PRIMERA — It’s been a rough ride — and still is — for 1930s-era Primera Road, but as of Wednesday change is in the wind.

Cameron County Judge Eddie Treviño Jr. and Precinct 4 Commissioner Gus Ruiz, along with Primera officials, announced an inter-local agreement between the county and city to re-pave and widen both Primera Road and Burns Road.

“This partnership … will allow the City of Primera to complete the projects for approximately $600,000 and realize a savings of over $1.4 million,” Ruiz said in a statement.

For residents of Primera, the road projects have been a dream always in the future.

“It’s been a long time coming for this road to get fixed, now it’s getting done. … Everybody involved, I would like to thank everybody, and hopefully this is the beginning that we can continue improving Primera from here on out,” said Mayor Jorge Ledezma.

Small city it may be, but Primera has undergone dramatic growth in the past decade. According to the 2020 Census, the population here is now 5,257, a 29-percent increase from 2010. Also, a major housing development is currently on track which will add even more residents.

The new paving will cover about a mile of Burns Road and about 1.25 miles of Primera Road, both areas located west of the city. Project planners say they hope the improvements will not just smooth out the roads, but help mitigate flooding problems which have hit the city hard.

“Primera Road, it consists of removing the existing concrete pavement that’s there and kind of going with a more modern, up-to-date type of standard roadway facility, widening it out for safety purposes, and also improving the roadside ditches, cleaning, re-grading and shaping the roadside ditches,” said Chris Rodriguez, an employee at GDJ Engineering. “As part of that also, replacing some of the driveway pipes, especially ones that on some of the driveways are lacking.”

Rodriguez said much of the same is in store for Burns Road, which also will be an overlay and will be widened, and ditches will be cleaned, re-graded and re-shaped.

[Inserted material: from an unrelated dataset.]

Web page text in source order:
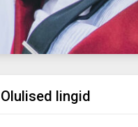
Olulised lingid
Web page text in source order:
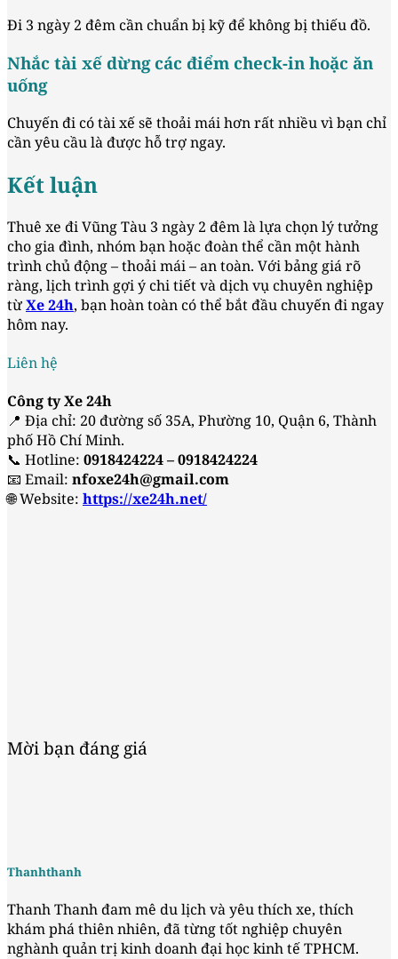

“As you all know, funding is not always available all the time, so it’s very important for Cameron County, in my opinion, and it’s very important in the opinion of the Cameron County Commissioners Court, that as county government we reach out to our small communities and we help,” Ruiz said.

“Weather permitting we should be in and out in, how long Chris? About two weeks? No? It’s not two weeks, it’s not two months, it’s going to possibly be, weather permitting, anywhere between five to eight months,” Ruiz said to laughter from the crowd.

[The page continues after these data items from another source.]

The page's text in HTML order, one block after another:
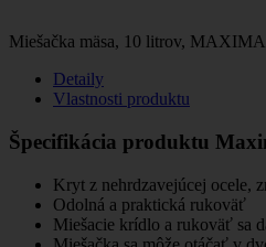
Miešačka mäsa, 10 litrov, MAXIMA
Detaily
Vlastnosti produktu
Špecifikácia produktu
Kryt z nehrdzavejúcej ocele,
Odolná a praktická rukoväť
Miešacie krídlo a rukoväť sa
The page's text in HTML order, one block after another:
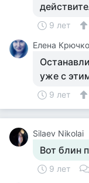
9 лет
Елена
уже с
9 лет
Silaev Nikolai
Вот блин
9 лет
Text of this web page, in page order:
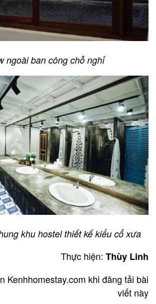
ngoài ban công chỗ nghỉ
khu hostel thiết kế kiểu cổ xưa
Thực hiện: Thùy Linh
Kenhhomestay.com khi đăng tải bài
viết này

Former Primera mayor Pat Patterson said his city has worked for the road rehabilitation project announced Wednesday for some time.

“This road here has been on a project list for the last six years,” Patterson said. “It took a long time, they had to get the money to do it, but I thank the (county) mayor today and the commissioners today that they did pass the resolution to get this done.”

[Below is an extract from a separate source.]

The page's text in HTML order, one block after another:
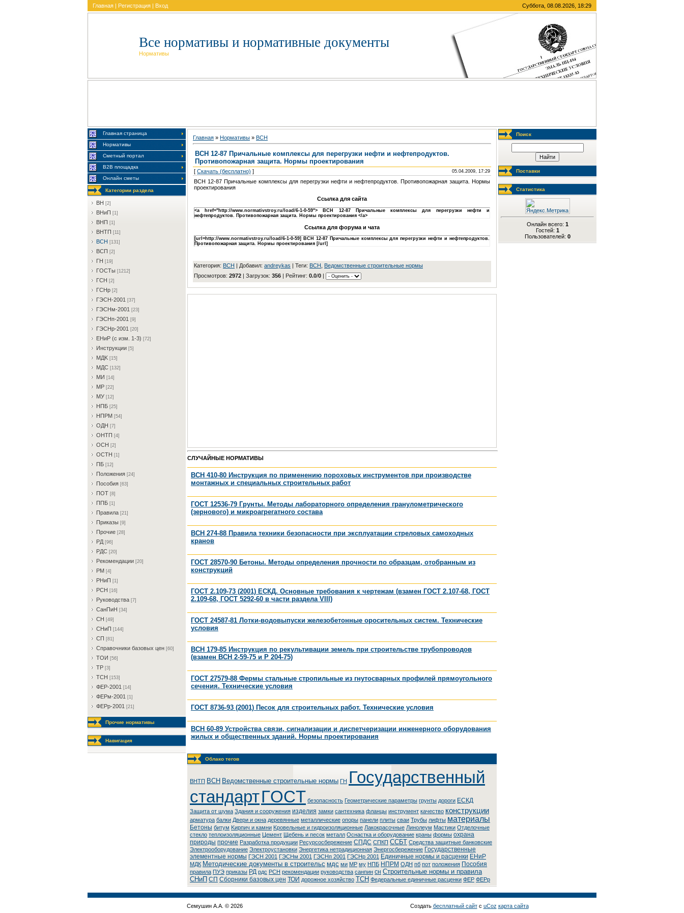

Treviño referenced the two flood events that severely impacted Primera residents, saying lining up funding to help alleviate situations like Primera’s is frustrating for all involved because things take time.

“For those two years running you had two 500-year storms one year after the other,” Treviño said. “Gus and I said, how in the heck can they call it 500-year storms if we’re going to be having them every year?

“It’s tough. Because we see the need, we know that the need is here all throughout Cameron County …,” the judge added. “We have a dollar to spend and we have literally ten thousand, or a hundred thousand dollars, worth of need. How do you get that dollar to cover all that? You can’t, you can’t. So you do the best you can.”